I’m trying to extract text values from XML objects and am currently stumped on how to account for the possibility of null values. A snippet of the XML is below.


<object-array>
<string>Foo</string>
<string>Bar</string>
<int>0</int>
<string>Baz</string>
<null/>
<sql-timestamp>2012-10-20 21:54:17.0</sql-timestamp>
<boolean>true</boolean>
<float>6.4</float>
</object-array>


The node names ("string", "int", etc.) can be in any order and are not predictable. Any given element(s) may be null during a single object-array stanza.

I’m currently doing a simple unwind of all text nodes via:
$values = $xmlObject |
Select-Xml "//descendant::text()" |
ForEach-Object { $.Node.Value }


Null nodes, not having text elements, don’t return anything here which breaks my parsing. I need something that returns the following for the provided sample snippet: ("Foo", "Bar", "0", "Baz", "", "2012-10-20 21:54:17.0", "true", "6.4") The code needs to be relatively efficient as well as I’m parsing through several hundred thousand of these object-array groupings per job run.

My XML and XPath foo is weak. Any thoughts on a solution?
by DonJ at 2012-10-22 08:22:57
I’m not an XML guru - but I’m going to move this to our Advanced forum. Kirk’s been quiet lately, but he’ll probably have a good suggestion when het gets back in.
by davidski at 2012-10-22 08:41:16
Thanks, Don. If it helps anyone reviewing this thread, I do have access to PowerShell V3. Just in case there’s some awesome-sauce in there that makes this easier…
by poshoholic at 2012-10-22 11:16:56
I’m not an XML guru either, but I usually manage to find my way around. I had to make some assumptions here because I didn’t know the exact format your file would be in.

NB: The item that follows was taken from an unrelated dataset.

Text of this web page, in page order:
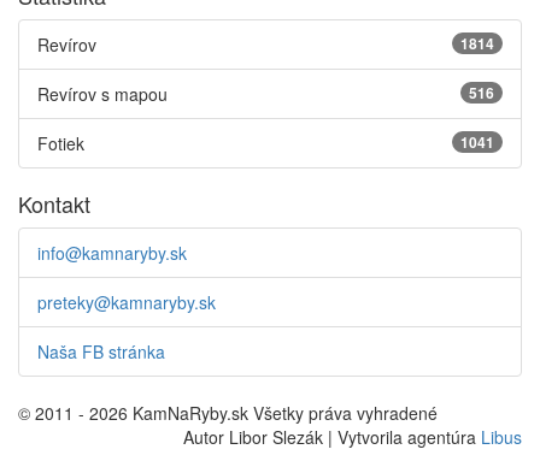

Let’s assume you start with C:\test.xml, and that it contains this:

<objs>
<object-array>
<string>Foo</string>
<string>Bar</string>
<int>0</int>
<string>Baz</string>
<null/>
<sql-timestamp>2012-10-20 21:54:17.0</sql-timestamp>
<boolean>true</boolean>
<float>6.4</float>
</object-array>
<object-array>
<string>Scooby</string>
<string>Doo</string>
<null/>
<string>bark</string>
<int>101</int>
<sql-timestamp>2012-10-22 08:08:08.0</sql-timestamp>
<boolean>false</boolean>
<float>42.0</float>
</object-array>
</objs>

With a file like that, if you wanted to extract the two arrays of values, using PowerShell 3.0 you could do something like this:
$xml = [xml]${C:\test.xml}
$xml.objs.'object-array' | ForEach-Object {
$
.CreateNavigator().SelectChildren('Element').Value
}

The inside of that ForEach-Object script block is the logic that takes the array of XML elements and pulls out only the values of those elements, including the null value. If you run it as is, you’ll see all 16 values appear at once, but the ForEach-Object statement is processing them as two collections of 8 values each, so you would need to add whatever other logic you are going to use to do something with the individual collections of 8 values.
by davidski at 2012-10-22 15:37:10
Most excellent. The CreateNavigator().SelectChildren(‘Element’).Value call was just what was needed. Thank you!
by ArtB0514 at 2012-10-30 12:50:47
Something else to keep in mind when examining objects that might be strings…

[string]::IsNullOrEmpty(<object>)